Google tarafından özetlenen güvenlik eksiklikleri, savunmasız şifre yöneticilerinin, kullanıcıların önce ana şifrelerini girmelerini gerektirmeden kimlik bilgilerini güvenilmeyen sayfalara otomatik olarak doldurması anlamına gelir.

Google’dan bir tavsiye belgesi, sorunun iki senaryoda ortaya çıktığını açıklıyor: web sayfalarının bir CSP (içerik güvenlik politikası) korumalı alan yanıt başlığına sahip olduğu veya formların korumalı alanlı bir iframe içinde olduğu yer.

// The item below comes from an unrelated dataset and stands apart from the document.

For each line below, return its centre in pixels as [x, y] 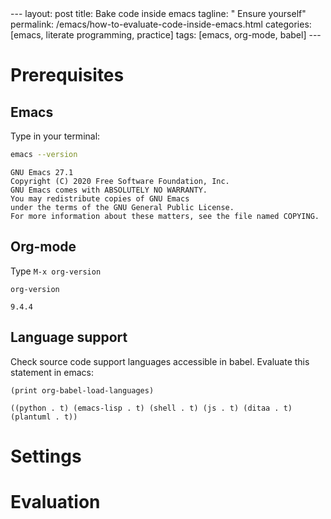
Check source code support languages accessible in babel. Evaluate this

Parola yöneticileri tarafından otomatik doldurma, her iki senaryoda da gerçekleşmemelidir, ancak etkilenen uygulamaların tümü, korumalı alan içeriğiyle karşılaştığında bu açıdan başarısız olur. Google, diğer şifre yöneticilerinin (LastPass, 1Password ve Google Chrome’un şifre kasası teknolojisi dahil) bu hatadan kaçındığını söyledi.

“Parola yöneticileri, kimlik bilgilerini otomatik olarak doldurmadan önce içeriğin korumalı alanda olup olmadığını kontrol etmelidir. Bu birçok şekilde yapılabilir, ancak bir yol kontrol etmektir. self.menşe Google danışma belgesine göre, bir sayfanın ve self.origin ‘null’ ise kimlik bilgilerini doldurmayı reddetme.

Gerçek dünya etkisi

gelen bir sorguya yanıt olarak günlük yudumBitwarden onaylanmış sorunun yakın zamanda yapılan bir çekme isteğiyle çözüldüğünü söyledi. Dashlane söyledi günlük yudum Oyunda önemli bir sorun olduğuna ikna olmamış olmasına rağmen teknolojisini de güncellediğini.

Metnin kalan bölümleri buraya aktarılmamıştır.